═════ Records provided

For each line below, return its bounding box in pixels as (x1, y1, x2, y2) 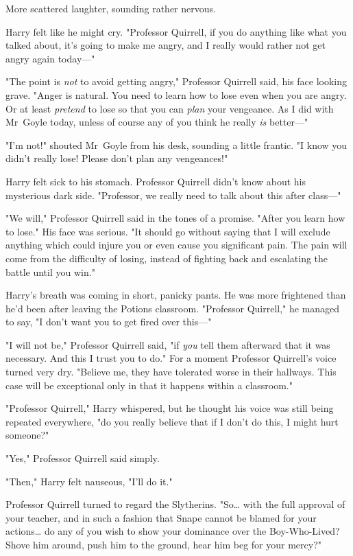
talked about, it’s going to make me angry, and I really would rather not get (5, 38, 326, 52)
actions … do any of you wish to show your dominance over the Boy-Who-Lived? (5, 524, 340, 538)
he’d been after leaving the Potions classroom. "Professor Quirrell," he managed (5, 301, 340, 315)
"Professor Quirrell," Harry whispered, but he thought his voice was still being (5, 401, 334, 415)
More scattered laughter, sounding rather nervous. (5, 1, 216, 15)
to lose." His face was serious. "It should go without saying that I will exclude (5, 224, 330, 238)
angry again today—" (5, 51, 95, 65)
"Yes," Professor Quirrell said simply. (5, 451, 160, 465)

══════════

• Exercise requirements: Only the number should be given: how many lines in the entries above contain the string "rather"?

• Response to the exercise: 2